The initialization problem you didn’t know existed

Grounded Token Initialization for New Vocabulary in LMs for Generative Recommendation (Daiwei Chen et al., LinkedIn) addresses a quiet pathology in vocabulary extension: the standard approach initializes all new tokens to the same vector — the mean of the existing vocabulary — and assumes fine-tuning will sort it out.

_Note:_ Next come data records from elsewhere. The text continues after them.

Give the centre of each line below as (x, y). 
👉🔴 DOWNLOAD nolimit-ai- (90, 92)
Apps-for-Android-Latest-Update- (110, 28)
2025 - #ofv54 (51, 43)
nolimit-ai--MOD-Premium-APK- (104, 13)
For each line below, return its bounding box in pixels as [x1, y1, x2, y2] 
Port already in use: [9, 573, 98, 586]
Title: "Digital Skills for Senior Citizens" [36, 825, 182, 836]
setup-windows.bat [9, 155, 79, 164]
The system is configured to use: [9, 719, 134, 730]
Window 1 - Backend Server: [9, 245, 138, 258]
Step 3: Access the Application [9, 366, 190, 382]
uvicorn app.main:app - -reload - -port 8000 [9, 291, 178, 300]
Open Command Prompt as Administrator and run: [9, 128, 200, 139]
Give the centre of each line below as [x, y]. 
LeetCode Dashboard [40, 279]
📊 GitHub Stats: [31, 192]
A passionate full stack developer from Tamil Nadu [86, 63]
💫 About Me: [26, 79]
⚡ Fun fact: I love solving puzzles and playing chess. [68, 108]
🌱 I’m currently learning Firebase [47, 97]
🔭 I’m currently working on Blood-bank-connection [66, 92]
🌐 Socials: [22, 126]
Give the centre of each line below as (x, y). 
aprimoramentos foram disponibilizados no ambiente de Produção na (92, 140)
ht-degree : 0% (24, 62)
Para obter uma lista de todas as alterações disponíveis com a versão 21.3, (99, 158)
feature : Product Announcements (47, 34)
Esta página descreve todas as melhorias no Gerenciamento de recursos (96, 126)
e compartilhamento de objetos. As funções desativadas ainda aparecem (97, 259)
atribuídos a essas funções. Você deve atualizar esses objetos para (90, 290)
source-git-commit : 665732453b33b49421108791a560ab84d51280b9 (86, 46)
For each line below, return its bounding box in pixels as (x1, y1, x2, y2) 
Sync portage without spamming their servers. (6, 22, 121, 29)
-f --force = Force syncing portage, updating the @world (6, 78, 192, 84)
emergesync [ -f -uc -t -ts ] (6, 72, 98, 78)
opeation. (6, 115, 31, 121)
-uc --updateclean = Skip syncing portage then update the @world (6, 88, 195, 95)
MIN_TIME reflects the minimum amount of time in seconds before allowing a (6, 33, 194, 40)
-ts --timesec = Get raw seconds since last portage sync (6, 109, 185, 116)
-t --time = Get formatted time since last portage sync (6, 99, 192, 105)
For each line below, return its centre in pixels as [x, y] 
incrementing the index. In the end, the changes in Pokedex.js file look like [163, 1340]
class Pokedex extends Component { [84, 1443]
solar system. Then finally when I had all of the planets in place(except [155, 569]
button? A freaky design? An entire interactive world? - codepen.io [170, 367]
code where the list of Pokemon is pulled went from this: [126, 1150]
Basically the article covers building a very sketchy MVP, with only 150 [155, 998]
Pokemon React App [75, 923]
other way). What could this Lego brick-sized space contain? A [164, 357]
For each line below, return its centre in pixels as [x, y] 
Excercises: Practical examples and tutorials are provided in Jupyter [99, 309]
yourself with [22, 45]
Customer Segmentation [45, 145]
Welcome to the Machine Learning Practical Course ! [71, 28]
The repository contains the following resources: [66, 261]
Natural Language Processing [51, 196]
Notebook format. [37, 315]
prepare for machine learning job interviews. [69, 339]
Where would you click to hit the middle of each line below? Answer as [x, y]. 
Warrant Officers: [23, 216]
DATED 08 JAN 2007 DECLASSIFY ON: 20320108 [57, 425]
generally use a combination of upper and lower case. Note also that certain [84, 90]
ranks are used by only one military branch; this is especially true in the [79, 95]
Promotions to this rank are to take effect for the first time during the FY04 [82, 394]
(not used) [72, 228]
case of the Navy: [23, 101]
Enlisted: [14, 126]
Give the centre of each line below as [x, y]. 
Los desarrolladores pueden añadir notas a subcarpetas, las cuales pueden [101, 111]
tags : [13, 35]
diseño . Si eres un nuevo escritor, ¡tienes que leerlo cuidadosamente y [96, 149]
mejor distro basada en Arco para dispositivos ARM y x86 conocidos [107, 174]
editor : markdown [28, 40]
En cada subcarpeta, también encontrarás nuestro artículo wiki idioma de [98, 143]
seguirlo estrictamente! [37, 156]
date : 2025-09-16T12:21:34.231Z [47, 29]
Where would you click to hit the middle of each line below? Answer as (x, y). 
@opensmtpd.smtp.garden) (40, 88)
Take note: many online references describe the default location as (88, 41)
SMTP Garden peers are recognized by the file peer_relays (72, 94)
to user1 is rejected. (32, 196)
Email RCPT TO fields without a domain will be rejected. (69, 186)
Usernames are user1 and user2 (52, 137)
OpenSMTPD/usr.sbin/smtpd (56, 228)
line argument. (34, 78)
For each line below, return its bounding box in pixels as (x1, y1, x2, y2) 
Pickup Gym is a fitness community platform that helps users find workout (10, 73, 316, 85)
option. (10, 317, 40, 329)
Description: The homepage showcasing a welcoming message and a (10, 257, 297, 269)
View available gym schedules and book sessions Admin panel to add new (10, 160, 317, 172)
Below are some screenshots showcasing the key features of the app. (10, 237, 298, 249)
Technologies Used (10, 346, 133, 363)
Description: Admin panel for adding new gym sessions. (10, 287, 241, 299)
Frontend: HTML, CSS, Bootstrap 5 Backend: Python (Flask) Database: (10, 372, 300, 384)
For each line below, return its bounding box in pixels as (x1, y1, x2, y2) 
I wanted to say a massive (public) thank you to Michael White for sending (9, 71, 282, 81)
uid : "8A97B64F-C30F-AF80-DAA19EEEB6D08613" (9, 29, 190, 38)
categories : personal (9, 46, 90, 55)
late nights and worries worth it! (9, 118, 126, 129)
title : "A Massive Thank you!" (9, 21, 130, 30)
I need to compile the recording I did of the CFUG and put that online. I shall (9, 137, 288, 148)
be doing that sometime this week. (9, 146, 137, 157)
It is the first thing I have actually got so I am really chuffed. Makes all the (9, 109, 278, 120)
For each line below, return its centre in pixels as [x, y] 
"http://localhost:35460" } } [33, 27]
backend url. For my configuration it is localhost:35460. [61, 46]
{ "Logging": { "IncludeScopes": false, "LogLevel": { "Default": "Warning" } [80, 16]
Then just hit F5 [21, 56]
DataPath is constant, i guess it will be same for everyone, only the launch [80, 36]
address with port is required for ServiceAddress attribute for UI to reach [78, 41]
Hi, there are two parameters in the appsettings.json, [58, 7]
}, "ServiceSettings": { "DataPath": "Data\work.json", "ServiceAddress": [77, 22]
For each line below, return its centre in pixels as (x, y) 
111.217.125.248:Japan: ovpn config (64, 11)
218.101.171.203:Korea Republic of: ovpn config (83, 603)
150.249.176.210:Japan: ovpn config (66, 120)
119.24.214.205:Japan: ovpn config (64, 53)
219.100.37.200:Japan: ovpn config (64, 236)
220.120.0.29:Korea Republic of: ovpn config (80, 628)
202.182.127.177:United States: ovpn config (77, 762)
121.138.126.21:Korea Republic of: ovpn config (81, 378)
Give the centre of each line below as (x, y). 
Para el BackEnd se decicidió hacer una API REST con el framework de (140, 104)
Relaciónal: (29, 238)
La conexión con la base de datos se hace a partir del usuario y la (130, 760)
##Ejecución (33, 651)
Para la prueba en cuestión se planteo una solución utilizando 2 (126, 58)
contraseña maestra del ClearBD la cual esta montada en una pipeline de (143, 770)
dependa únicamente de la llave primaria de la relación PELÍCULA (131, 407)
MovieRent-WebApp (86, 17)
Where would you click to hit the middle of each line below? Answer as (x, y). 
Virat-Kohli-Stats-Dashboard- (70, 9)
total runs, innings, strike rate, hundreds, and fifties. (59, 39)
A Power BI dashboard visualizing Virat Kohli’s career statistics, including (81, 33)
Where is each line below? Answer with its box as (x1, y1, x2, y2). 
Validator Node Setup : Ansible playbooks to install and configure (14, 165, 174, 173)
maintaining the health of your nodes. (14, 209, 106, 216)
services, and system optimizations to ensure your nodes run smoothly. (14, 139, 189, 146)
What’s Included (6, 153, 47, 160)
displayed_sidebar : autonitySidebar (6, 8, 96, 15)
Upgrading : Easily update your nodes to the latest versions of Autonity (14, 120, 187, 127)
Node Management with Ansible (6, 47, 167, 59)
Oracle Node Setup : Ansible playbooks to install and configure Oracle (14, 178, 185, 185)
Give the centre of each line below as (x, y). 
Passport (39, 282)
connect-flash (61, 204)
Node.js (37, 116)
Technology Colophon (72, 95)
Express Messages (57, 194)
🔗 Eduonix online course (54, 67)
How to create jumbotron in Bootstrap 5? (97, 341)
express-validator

The paper shows it doesn’t sort it out. SVD analysis on embedding matrices after fine-tuning reveals that mean-initialized embeddings remain in a low-rank degenerate subspace regardless of training duration. All new tokens start at the same point; the gradient landscape never fully unentangles them.

GTI (Grounded Token Initialization) adds a short pre-training stage before standard fine-tuning. The backbone is frozen; only the new token embeddings are trained, using paired (text description → token ID) and (token ID → text description) examples. The grounding is bidirectional because weight tying in the LM head means the same embedding matrix handles both reading and generation.

On LinkedIn’s industrial job-candidate retrieval dataset, GTI achieves +21.63% relative gain at P@5 versus vanilla fine-tuning, compared to +6.38% for the competing LC-Rec approach. On the public Vibrent clothes rental dataset, recall improvement at @20 is +26.02% versus +13.41% for LC-Rec. Important disclaimer: the industrial numbers are relative only — absolute performance is withheld for commercial reasons. All experiments use Qwen3-0.6B. One backbone, two datasets, both in the recommendation domain.

The pattern itself — freeze backbone, train only new embeddings, use paired text supervision, then continue to full fine-tuning — requires no architectural changes and is achievable with a standard SFT loop. If you’re ever adding domain-specific control tokens, tool tokens, or discrete codebook entries to a pretrained model, the argument for a grounding stage first is now formally supported.

The map of agentic tool use

Agentic Tool Use in Large Language Models (Hu et al., Harbin Institute of Technology / TikTok) is a survey, not an experiment. Its contribution is organizational: it segments five years of research into three paradigms — prompting frozen models to use tools, fine-tuning on tool-use data, and RL-optimized tool-use policy — and uses that frame to make the progression legible.

A few specific findings from cited work are worth pulling out. Toolformer’s self-supervised criterion (retain a tool call only if inserting it reduces next-token prediction loss on subsequent tokens) is a concrete and reproducible threshold, not a heuristic. SearchR1 induced query reformulation and information synthesis from sparse outcome rewards alone, with no dense reward shaping. The Agentless paper’s finding that “carefully designed pipelines may outperform more complex long-horizon agents when task structure is clear” is a counterintuitive data point worth keeping around.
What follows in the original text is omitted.